Federal regulators need to streamline the process for unionization. By the time a petition for collective bargaining representation is filed, serious anti-union intimidation is in full swing, according to a new study by researchers at Cornell and Columbia universities.
The study supports a long-term effort by the National Labor Relations Board to shorten the time between filing a petition for unionization and the date when employees vote.
"The Empirical Case for Streamlining the NLRB Certification Process: The Role of Date of Unfair Labor Practice Occurrence" concludes that streamlining the union certification process will reduce employee harassment, interrogation, threats and retaliation via anti-union employer campaigns.

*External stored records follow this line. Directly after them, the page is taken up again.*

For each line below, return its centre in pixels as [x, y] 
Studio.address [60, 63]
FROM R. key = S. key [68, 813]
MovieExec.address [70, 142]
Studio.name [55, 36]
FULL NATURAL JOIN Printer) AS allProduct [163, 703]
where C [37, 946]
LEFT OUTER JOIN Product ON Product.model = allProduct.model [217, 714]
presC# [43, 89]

The study was conducted by Kate Bronfenbrenner, director of the Office of Labor Education Research at the ILR School, and Dorian Warren, assistant professor at Columbia University's Department of Political Science and the School of International and Public Affairs. Bronfenbrenner and Warren found that 47 percent of serious unfair labor practice violations occur before a unionization petition is filed.

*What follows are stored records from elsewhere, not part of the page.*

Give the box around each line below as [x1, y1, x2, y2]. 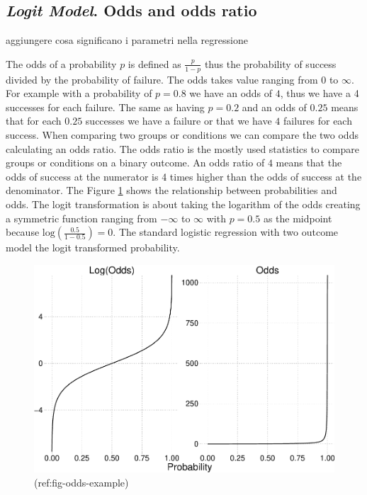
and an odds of [242, 99, 307, 114]
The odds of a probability [6, 56, 117, 71]
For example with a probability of [6, 86, 152, 101]
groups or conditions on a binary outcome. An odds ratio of [6, 155, 265, 170]
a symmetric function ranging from [6, 210, 157, 225]
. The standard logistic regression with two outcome [113, 224, 339, 239]
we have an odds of [189, 86, 273, 101]
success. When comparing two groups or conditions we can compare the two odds [6, 127, 358, 142]

Timing matters because "employer opposition continues unabated from the first moment the union campaign goes above ground, day after day and week after week leading up to the election, and does not stop until the union has either lost the election or won a first contract," the authors write.
"This cumulative effect of constant, pervasive and intense violations by employers undermines workers' rights under the current lengthy NLRB election process," Bronfenbrenner said.
The study is published by the Institute for Social and Economic Research and Policy at Columbia University.